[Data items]
····················

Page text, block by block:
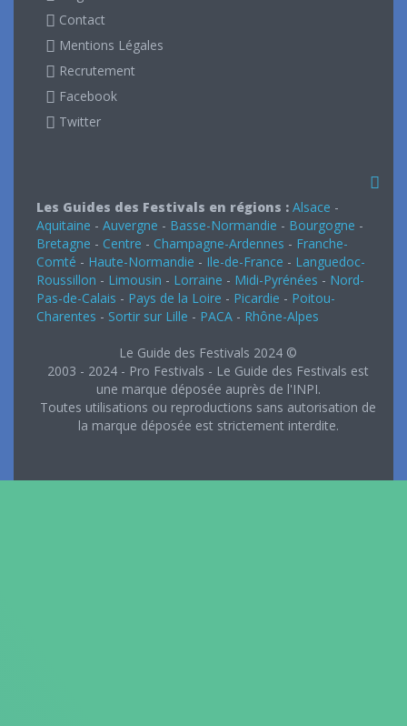
Contact
Mentions Légales
Recrutement
Facebook
Twitter
Les Guides des Festivals en régions : Alsace -
Aquitaine - Auvergne - Basse-Normandie - Bourgogne -
Bretagne - Centre - Champagne-Ardennes - Franche-
Comté - Haute-Normandie - Ile-de-France - Languedoc-
Roussillon - Limousin - Lorraine - Midi-Pyrénées - Nord-
Pas-de-Calais - Pays de la Loire - Picardie - Poitou-
Charentes - Sortir sur Lille - PACA - Rhône-Alpes
Le Guide des Festivals 2024 ©
2003 - 2024 - Pro Festivals - Le Guide des Festivals est
une marque déposée auprès de l'INPI.
Toutes utilisations ou reproductions sans autorisation de
la marque déposée est strictement interdite.

····················

» **Instructions to follow**: The required answer is the exact run of lines above starting at the line with "Mentions Légales" and ending at the line with "Roussillon - Limousin", with both ends present.

» **Response area**:
Mentions Légales
Recrutement
Facebook
Twitter
Les Guides des Festivals en régions : Alsace -
Aquitaine - Auvergne - Basse-Normandie - Bourgogne -
Bretagne - Centre - Champagne-Ardennes - Franche-
Comté - Haute-Normandie - Ile-de-France - Languedoc-
Roussillon - Limousin - Lorraine - Midi-Pyrénées - Nord-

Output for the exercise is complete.